Wednesday, January 27, 2016

Why You Shouldn’t Ask “So When Are You Guys Having Children?”

I’m sure most of us are guilty of asking somebody some form of this question at least once in our lives, I know I am. The thing is, I never will again because of what I’ve learned and experienced since becoming a mother myself.

Phrasing the baby question so matter of factly, whether you’re saying it in jest or not, is insensitive. It can imply that having a baby is expected, simple and uncomplicated. And neither of those is true at all.

Being a parent changes your life entirely - and for mothers specifically, changes your body in ways you usually can’t completely undo. Some people don’t want to make that sacrifice and I applaud them for realizing that before they have children they neglect or resent. Having children is NOT something you should just do because you get older or get married or your parents want grandchildren; it’s something you do because you genuinely want to. People who choose to not have children shouldn’t be made to feel guilty or selfish.

Having a baby is not always as simple as everyone makes it sound. I’ve met many other moms since having Little C and come across many who have had some sort of problem along the way. And honestly, the ones who didn’t seem to have any problems probably just haven’t talked about it. Sometimes, no matter what you try, it just doesn’t happen. And then begin the ovulation tests, fertility tests, frustration, stress and disappointment. But even when you do conceive quickly and easily, it doesn’t mean you’re safe from all complications.

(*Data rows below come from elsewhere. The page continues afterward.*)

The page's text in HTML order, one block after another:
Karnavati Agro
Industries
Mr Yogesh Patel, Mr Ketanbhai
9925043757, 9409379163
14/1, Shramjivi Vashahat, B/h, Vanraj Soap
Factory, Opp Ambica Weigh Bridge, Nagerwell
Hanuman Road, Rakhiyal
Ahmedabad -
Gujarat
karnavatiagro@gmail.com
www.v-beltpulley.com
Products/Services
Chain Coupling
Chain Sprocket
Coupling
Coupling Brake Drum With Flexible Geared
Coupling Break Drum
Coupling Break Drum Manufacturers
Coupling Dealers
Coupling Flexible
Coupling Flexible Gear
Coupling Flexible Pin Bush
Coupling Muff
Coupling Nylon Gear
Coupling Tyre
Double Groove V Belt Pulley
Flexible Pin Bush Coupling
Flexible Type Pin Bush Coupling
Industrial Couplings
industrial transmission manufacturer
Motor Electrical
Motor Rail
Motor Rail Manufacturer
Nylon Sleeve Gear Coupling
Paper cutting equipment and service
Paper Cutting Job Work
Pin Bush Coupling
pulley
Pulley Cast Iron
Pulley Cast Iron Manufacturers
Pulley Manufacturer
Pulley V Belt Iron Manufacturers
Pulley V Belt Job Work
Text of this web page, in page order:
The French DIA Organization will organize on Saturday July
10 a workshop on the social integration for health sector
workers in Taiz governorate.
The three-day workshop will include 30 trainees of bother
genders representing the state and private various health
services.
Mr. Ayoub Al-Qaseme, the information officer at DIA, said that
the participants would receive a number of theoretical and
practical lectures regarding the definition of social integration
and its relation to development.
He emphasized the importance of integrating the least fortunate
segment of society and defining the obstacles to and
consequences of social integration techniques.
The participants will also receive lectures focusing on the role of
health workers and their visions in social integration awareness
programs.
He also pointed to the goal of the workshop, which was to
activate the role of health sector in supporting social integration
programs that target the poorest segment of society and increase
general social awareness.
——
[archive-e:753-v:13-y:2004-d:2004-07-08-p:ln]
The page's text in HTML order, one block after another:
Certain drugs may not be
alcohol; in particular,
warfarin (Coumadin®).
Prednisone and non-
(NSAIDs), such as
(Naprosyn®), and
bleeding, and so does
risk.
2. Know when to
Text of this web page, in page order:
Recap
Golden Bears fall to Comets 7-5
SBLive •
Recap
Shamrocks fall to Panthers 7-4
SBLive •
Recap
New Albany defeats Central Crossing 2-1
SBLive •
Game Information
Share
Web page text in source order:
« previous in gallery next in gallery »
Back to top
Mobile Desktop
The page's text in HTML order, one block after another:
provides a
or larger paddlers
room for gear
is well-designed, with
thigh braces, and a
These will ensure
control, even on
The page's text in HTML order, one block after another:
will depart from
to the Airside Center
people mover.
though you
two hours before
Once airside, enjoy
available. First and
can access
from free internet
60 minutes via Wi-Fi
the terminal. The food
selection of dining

I want to share my story mainly to let other women know that if they face similar problems, they are DEFINITELY not alone. When Little C was about 2 ½, we decided we wanted to have another baby. Getting pregnant wasn’t the hard part, your parents weren’t kidding when they said it only takes one time. I ended up not going to the doctor until I was about 10 ½ weeks along but when I did, I was hit with the news that there was a baby, but there was no heartbeat and the baby only measured at 6 ½ weeks. I was devastated and heartbroken and unsure of what to do. As it happened, I didn’t have to decide how to proceed because I miscarried naturally several days later. Afterward, it was difficult and frustrating because I just wanted to heal and move on but unfortunately the body doesn’t heal overnight. We had to wait a few months before we were able to try again to make sure my cycles had returned to normal. And then I was anxious that it would be really difficult to conceive again or that I would conceive and have another miscarriage.

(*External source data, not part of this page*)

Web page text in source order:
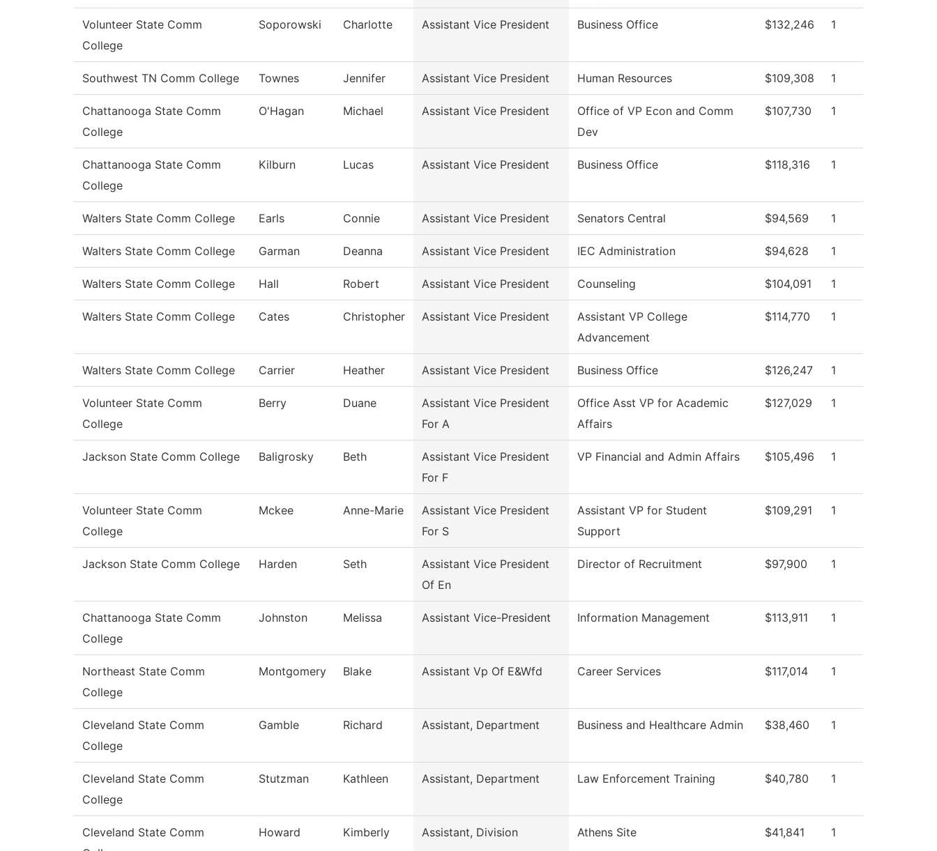
Volunteer State Comm
College
Soporowski Charlotte Assistant Vice President Business Office $132,246 1
Southwest TN Comm College Townes Jennifer Assistant Vice President Human Resources $109,308 1
Chattanooga State Comm
College
O'Hagan Michael Assistant Vice President
Office of VP Econ and Comm
Dev
$107,730 1
Chattanooga State Comm
College
Kilburn Lucas Assistant Vice President Business Office $118,316 1
Walters State Comm College Earls Connie Assistant Vice President Senators Central $94,569 1
Walters State Comm College Garman Deanna Assistant Vice President IEC Administration $94,628 1
Walters State Comm College Hall Robert Assistant Vice President Counseling $104,091 1
Walters State Comm College Cates Christopher Assistant Vice President
Assistant VP College
Advancement
$114,770 1
Walters State Comm College Carrier Heather Assistant Vice President Business Office $126,247 1
Volunteer State Comm
College
Berry Duane
Assistant Vice President
For A
Office Asst VP for Academic
Affairs
$127,029 1
Jackson State Comm College Baligrosky Beth
Assistant Vice President
For F
VP Financial and Admin Affairs $105,496 1
Volunteer State Comm
College
Mckee Anne-Marie
Assistant Vice President
For S
Assistant VP for Student
Support
$109,291 1
Jackson State Comm College Harden Seth
Assistant Vice President
Of En
Director of Recruitment $97,900 1
Chattanooga State Comm
College
Johnston Melissa Assistant Vice-President Information Management $113,911 1
Northeast State Comm
College
Montgomery Blake Assistant Vp Of E&Wfd Career Services $117,014 1
Cleveland State Comm
College
Gamble Richard Assistant, Department Business and Healthcare Admin $38,460 1
Cleveland State Comm
College
Stutzman Kathleen Assistant, Department Law Enforcement Training $40,780 1
Cleveland State Comm
Howard Kimberly Assistant, Division Athens Site $41,841 1
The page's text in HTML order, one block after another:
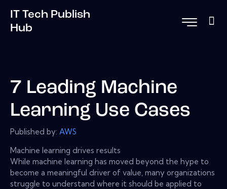
IT Tech Publish
Hub
7 Leading Machine
Learning Use Cases
Published by: AWS
Machine learning drives results
While machine learning has moved beyond the hype to
become a meaningful driver of value, many organizations
struggle to understand where it should be applied to
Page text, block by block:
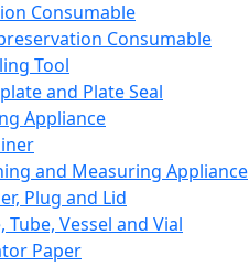
Consumable
Consumable
Tool
and Plate Seal
Appliance
and Measuring Appliance
Plug and Lid
Tube, Vessel and Vial
Paper
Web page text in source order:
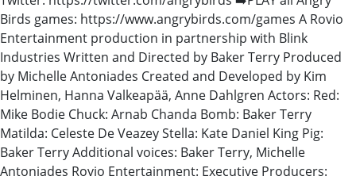
Birds games: https://www.angrybirds.com/games A Rovio
Entertainment production in partnership with Blink
Industries Written and Directed by Baker Terry Produced
by Michelle Antoniades Created and Developed by Kim
Helminen, Hanna Valkeapää, Anne Dahlgren Actors: Red:
Mike Bodie Chuck: Arnab Chanda Bomb: Baker Terry
Matilda: Celeste De Veazey Stella: Kate Daniel King Pig:
Baker Terry Additional voices: Baker Terry, Michelle
Antoniades Rovio Entertainment: Executive Producers:
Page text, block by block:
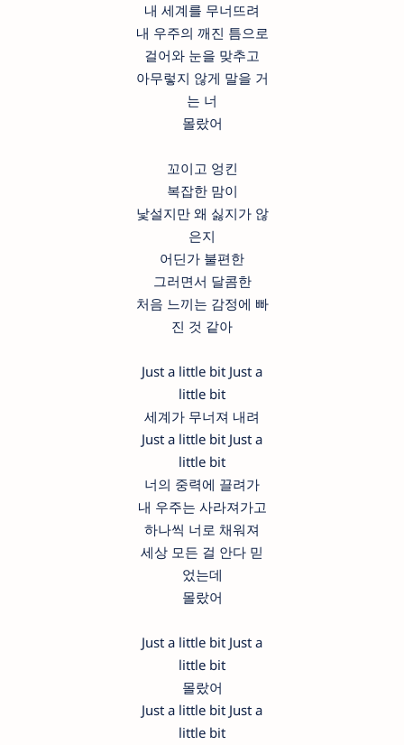
내 세계를 무너뜨려
내 우주의 깨진 틈으로
걸어와 눈을 맞추고
아무렇지 않게 말을 거
는 너
몰랐어
꼬이고 엉킨
복잡한 맘이
낯설지만 왜 싫지가 않
은지
어딘가 불편한
그러면서 달콤한
처음 느끼는 감정에 빠
진 것 같아
Just a little bit Just a
little bit
세계가 무너져 내려
Just a little bit Just a
little bit
너의 중력에 끌려가
내 우주는 사라져가고
하나씩 너로 채워져
세상 모든 걸 안다 믿
었는데
몰랐어
Just a little bit Just a
little bit
몰랐어
Just a little bit Just a
little bit

Thankfully, 4 months later, I became pregnant again and 2 weeks ago, we were blessed with an amazing, perfect and healthy addition to our family. In all honesty though, I think it took until I was about 20 weeks to stop worrying that something would be wrong every time I headed to a prenatal checkup. What helped me through the ordeal was discovering that I was nowhere near alone; I quickly learned that between just 4 women I knew, they’d had 6 miscarriages. I’m sure there are many more that I don’t know about because women don’t tend to talk about it. And who can blame them? Talking about it brings up feelings we’d rather not relive and many people don’t know how to respond so they end up saying something inappropriate or insensitive; it’s easier to avoid the situation altogether. If telling my story can help one other women feel a little less alone in her struggles, it’s well worth any tears and awkwardness I may face. To cast a positive light on everything, I will mention that between us 5 women who’d had miscarriages, we now have 10 healthy children and 1 more on the way soon!

So in the end, if you’re ever curious about anyone’s baby situation, please consider phrasing your question a little differently. Perhaps, “have you thought about having any [more] children?”